I byłby to wywiad, jakich ukazało się wiele, gdyby nie drobny szczegół: otóż minister, zdenerwowany już ciągłymi narzekaniami środowiska lekarskiego, postanowił odbić piłeczkę. A właściwie rzucić w medyków piłką lekarską.
Więcej pokory
Wiem, że długie cytaty się - jak sama nazwa wskazuje - dłużą, ale państwo pozwolą, że zacytuję dłuższy fragment wypowiedzi Adama Niedzielskiego: "Przypomnę też rezydentom, że ich specjalizacja też jest opłacana z budżetu państwa. Rezydenci zachowują się natomiast tak, jakby o tym zapomnieli. Każdy z nas ma prawa i obowiązki. Rezydenci zdają się pamiętać tylko o swoich prawach. Niezrozumiały jest dla mnie ich opór przed pracą w szpitalach powiatowych. Skoro płacimy za ich kształcenie, mamy prawo kierować ich na te odcinki systemu ochrony zdrowia, w których są braki. Tym bardziej, że szpitale cały czas kierują do nas postulaty o wsparcie rezydenckie. Mogę tylko powiedzieć: więcej pokory".
Jedno, z czym bez wątpienia można się zgodzić: racja, więcej pokory. Otwartą kwestią pozostaje jednak to, czy tej rady minister zdrowia przede wszystkim nie powinien skierować do siebie.
Zobacz także
Minister kamaszologii
Co to w ogóle znaczy: "mamy prawo kierować ich [lekarzy - red.] na te odcinki systemu zdrowia, w których są braki?". Czym takie stwierdzenie różni się od sławetnych słów nieżyjącego już Ludwika Dorna, który - gdy był ministrem spraw wewnętrznych i administracji - groził, że krnąbrnych lekarzy można wziąć w kamasze?
Lekarz - czy to młody, czy stary - nie jest niewolnikiem. Nie podpisywał kontraktu z ministrem, że będzie robił to, co mu polityk każe. Po ukończeniu studiów ma prawo decydować o swojej dalszej karierze zawodowej tak samo, jak mają prawo decydować informatycy, budowlańcy czy dziennikarze. Oczywiście decyzje wiążą się z konkretnymi plusami i minusami. Nic nie stoi przecież na przeszkodzie, aby ministerstwo stworzyło takie warunki pracy w powiatowych szpitalach, że młodzi lekarze będą się zabijali o miejsca właśnie tam.

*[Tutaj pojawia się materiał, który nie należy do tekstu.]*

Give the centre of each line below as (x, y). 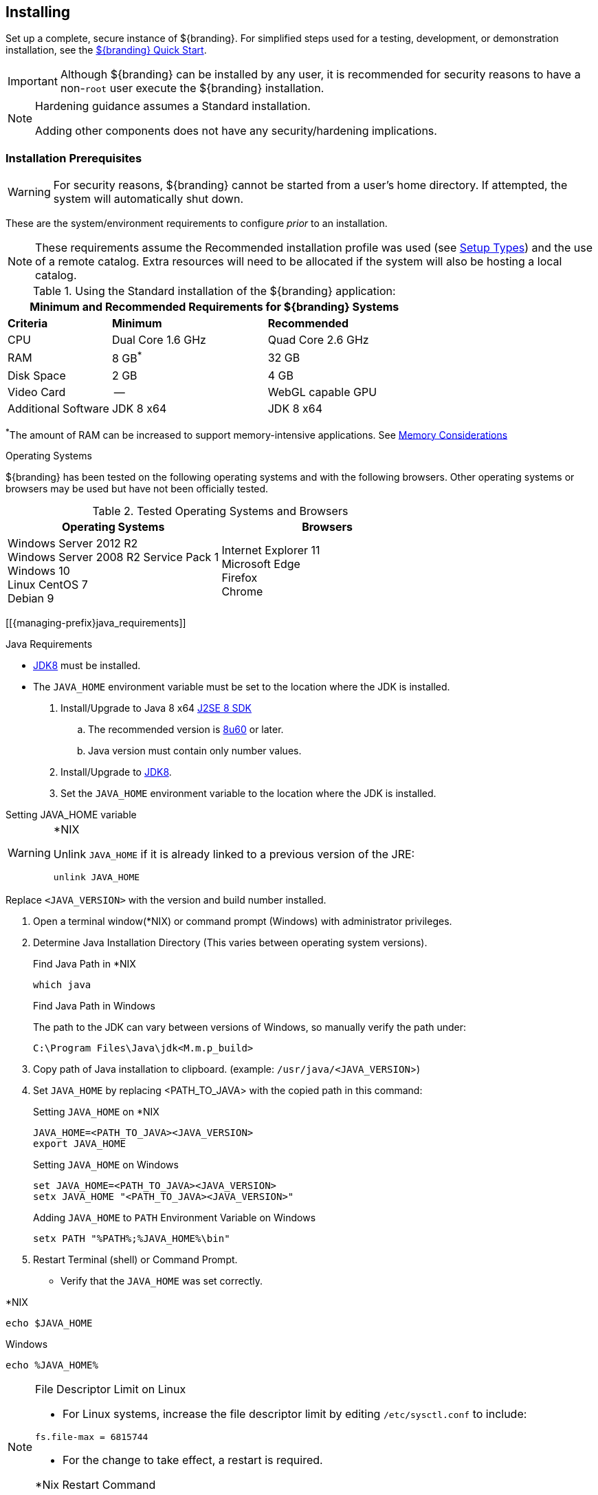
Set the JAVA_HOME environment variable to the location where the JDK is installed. (248, 794)
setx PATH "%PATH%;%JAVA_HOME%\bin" (132, 1239)
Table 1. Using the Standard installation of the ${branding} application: (214, 291)
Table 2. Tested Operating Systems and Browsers (220, 511)
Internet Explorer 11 (271, 550)
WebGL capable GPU (322, 392)
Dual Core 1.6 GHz (159, 340)
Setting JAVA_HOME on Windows (106, 1165)
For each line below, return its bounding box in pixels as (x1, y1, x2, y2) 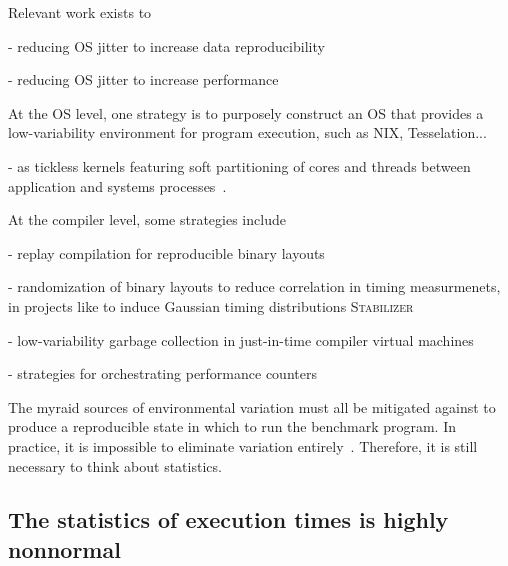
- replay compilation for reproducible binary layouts (8, 242, 325, 263)
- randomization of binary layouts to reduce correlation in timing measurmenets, (8, 276, 501, 297)
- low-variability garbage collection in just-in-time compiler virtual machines (8, 329, 474, 350)
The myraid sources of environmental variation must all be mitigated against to (8, 396, 496, 417)
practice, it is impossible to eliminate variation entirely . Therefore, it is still (8, 435, 478, 456)
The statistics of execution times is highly (8, 504, 449, 535)
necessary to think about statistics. (8, 455, 222, 476)
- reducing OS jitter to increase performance (8, 69, 279, 90)
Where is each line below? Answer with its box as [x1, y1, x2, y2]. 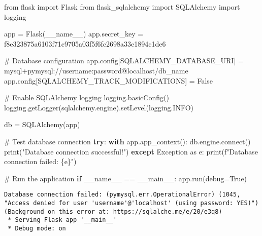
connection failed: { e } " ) [4, 156, 77, 167]
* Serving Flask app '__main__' [8, 216, 117, 224]
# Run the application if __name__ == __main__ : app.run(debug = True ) [4, 173, 247, 183]
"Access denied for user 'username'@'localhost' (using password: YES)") [4, 199, 259, 207]
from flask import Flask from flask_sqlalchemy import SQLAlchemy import [4, 2, 240, 12]
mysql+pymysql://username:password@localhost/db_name [4, 65, 188, 75]
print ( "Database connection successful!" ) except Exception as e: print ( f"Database [4, 146, 258, 156]
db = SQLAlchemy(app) [4, 119, 80, 130]
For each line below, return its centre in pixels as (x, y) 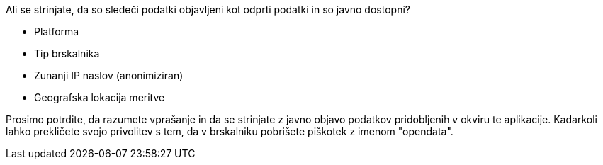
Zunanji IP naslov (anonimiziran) (109, 75)
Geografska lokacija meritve (100, 97)
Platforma (57, 32)
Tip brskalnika (67, 53)
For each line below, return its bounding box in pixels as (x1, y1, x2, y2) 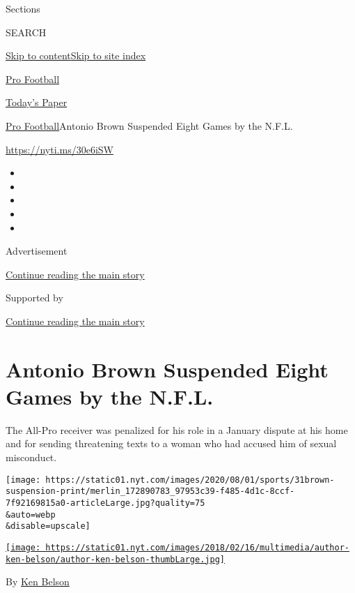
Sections (6, 1, 40, 15)
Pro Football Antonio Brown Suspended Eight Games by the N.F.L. (6, 118, 293, 133)
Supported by (6, 290, 63, 305)
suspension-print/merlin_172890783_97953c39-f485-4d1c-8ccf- (6, 486, 295, 497)
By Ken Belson (6, 574, 70, 589)
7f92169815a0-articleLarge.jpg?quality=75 (6, 497, 205, 508)
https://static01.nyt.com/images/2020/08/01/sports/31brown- (45, 474, 335, 485)
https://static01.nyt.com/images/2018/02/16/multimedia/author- (45, 542, 349, 553)
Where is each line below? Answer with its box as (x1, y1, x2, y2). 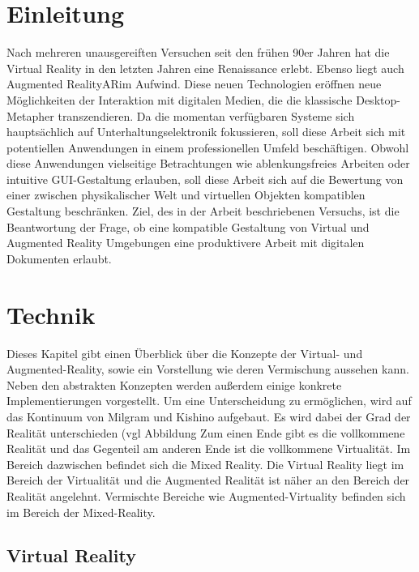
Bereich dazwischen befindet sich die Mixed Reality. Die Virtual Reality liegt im (6, 455, 404, 472)
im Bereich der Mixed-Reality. (6, 503, 156, 520)
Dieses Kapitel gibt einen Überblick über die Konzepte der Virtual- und (6, 344, 363, 361)
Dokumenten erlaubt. (6, 250, 112, 267)
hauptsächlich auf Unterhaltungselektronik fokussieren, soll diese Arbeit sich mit (6, 123, 406, 140)
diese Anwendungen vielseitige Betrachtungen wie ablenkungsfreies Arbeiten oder (6, 155, 410, 172)
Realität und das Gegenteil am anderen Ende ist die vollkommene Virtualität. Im (6, 440, 411, 457)
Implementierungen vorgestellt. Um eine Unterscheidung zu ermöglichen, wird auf (6, 392, 412, 409)
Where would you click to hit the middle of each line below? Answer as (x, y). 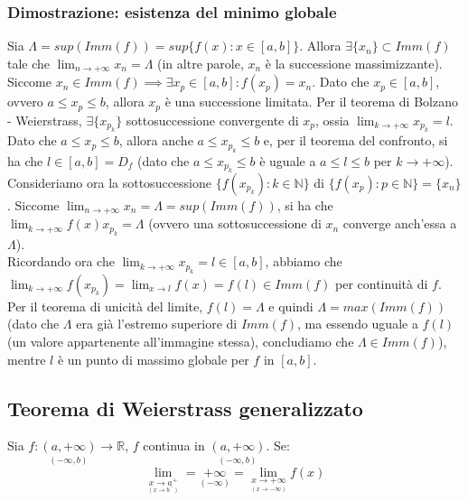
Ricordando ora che (61, 261)
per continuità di (382, 283)
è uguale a (288, 160)
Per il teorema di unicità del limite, (105, 306)
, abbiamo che (304, 261)
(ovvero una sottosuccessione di (235, 223)
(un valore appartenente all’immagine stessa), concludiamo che (181, 341)
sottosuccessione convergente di (212, 120)
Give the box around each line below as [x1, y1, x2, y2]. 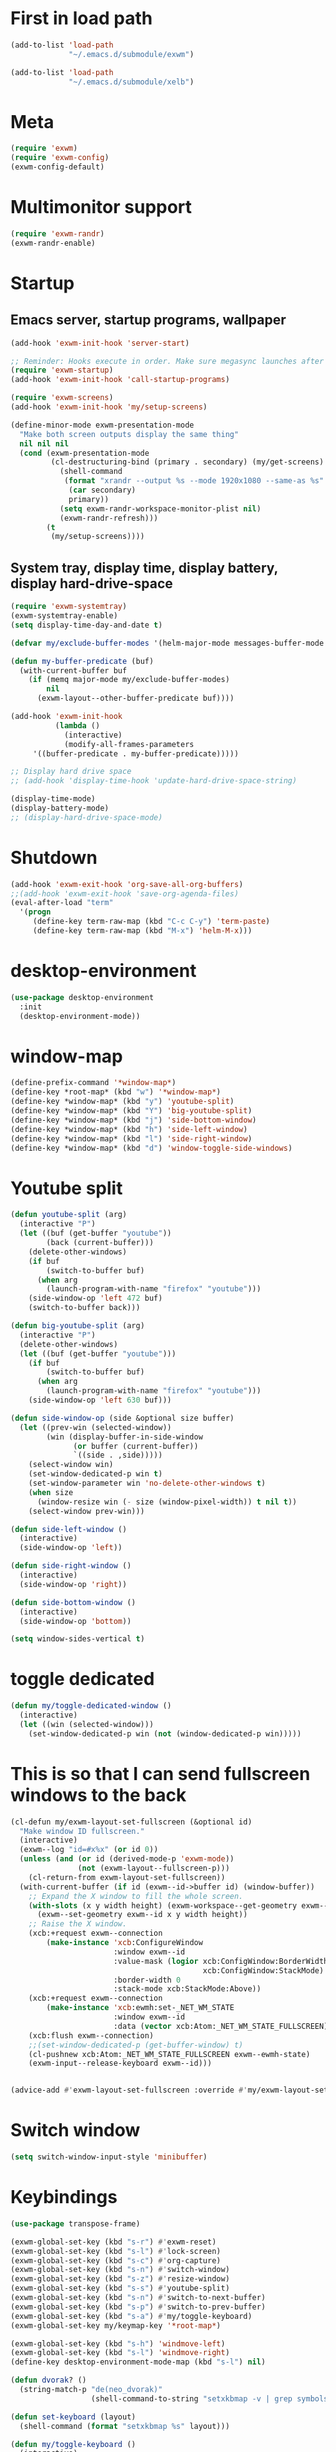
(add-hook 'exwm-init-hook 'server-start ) [10, 338, 190, 348]
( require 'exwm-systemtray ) [10, 602, 128, 612]
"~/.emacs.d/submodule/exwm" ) [68, 49, 195, 59]
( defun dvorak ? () [10, 2375, 87, 2386]
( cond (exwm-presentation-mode [19, 448, 150, 458]
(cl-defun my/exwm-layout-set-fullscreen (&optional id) [10, 1817, 253, 1827]
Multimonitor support [10, 196, 193, 219]
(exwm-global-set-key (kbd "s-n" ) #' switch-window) [10, 2265, 230, 2275]
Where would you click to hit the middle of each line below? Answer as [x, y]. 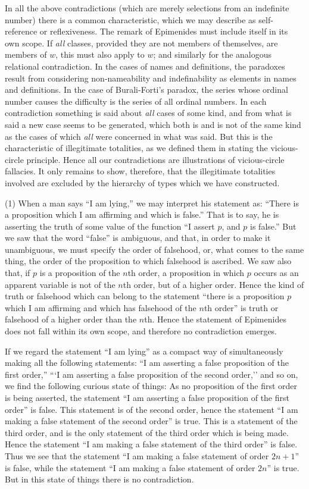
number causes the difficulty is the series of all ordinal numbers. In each [136, 101]
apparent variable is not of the [60, 284]
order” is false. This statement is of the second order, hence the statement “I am [152, 409]
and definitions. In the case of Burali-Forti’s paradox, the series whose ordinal [146, 90]
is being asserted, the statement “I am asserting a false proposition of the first [147, 397]
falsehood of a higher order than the [71, 319]
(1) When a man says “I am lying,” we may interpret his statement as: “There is [152, 203]
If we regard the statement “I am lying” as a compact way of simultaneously [144, 351]
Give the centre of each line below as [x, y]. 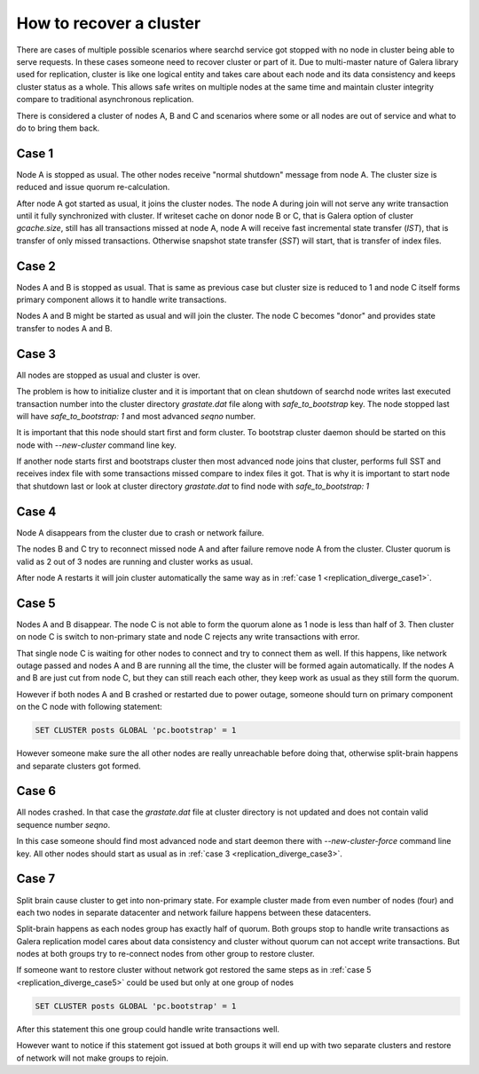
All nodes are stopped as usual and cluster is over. [109, 375]
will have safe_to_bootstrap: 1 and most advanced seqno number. [136, 416]
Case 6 [36, 791]
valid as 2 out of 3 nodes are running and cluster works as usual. [134, 561]
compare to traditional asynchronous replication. [105, 99]
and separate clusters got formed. [79, 766]
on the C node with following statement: [90, 707]
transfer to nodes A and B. [64, 328]
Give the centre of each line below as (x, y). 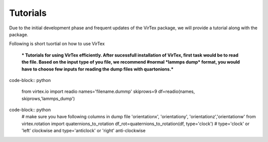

Argument o opłaceniu kształcenia również jest kuriozalny.
Za wykształcenie Adama Niedzielskiego, absolwenta Szkoły Głównej Handlowej w Warszawie, też wszyscy zapłaciliśmy. Nie oznacza to jednak, że możemy go wysłać do dowolnego starostwa powiatowego i zrobić z niego asystenta głównej księgowej.
Komu kredyt?
Spór pomiędzy rezydentami a ministrem powstał na kanwie nowego pomysłu resortu zdrowia: udzielania kredytów studenckich osobom chcącym studiować medycynę.
Młodzi lekarze zwracają uwagę na niekorzystne kryteria przydzielanego wsparcia. I mają rację. Minister zdrowia przekonuje, że część aplikujących na studia korzysta z nowej oferty rządu. I też ma rację.
Pisałem już publicznie, że nie widzę nic złego w stworzeniu szansy na zostanie lekarzem osobie, której na to nie stać. I niejedna taka osoba, nawet świadoma niekorzystnych warunków spłaty zobowiązania, mimo wszystko zdecyduje się wybrać studia medyczne na kredyt.
Ale też minister zdrowia nie jest od decydowania o tym, czy młodzi lekarze mogą wypowiadać się na temat tej inicjatywy, czy nie mogą.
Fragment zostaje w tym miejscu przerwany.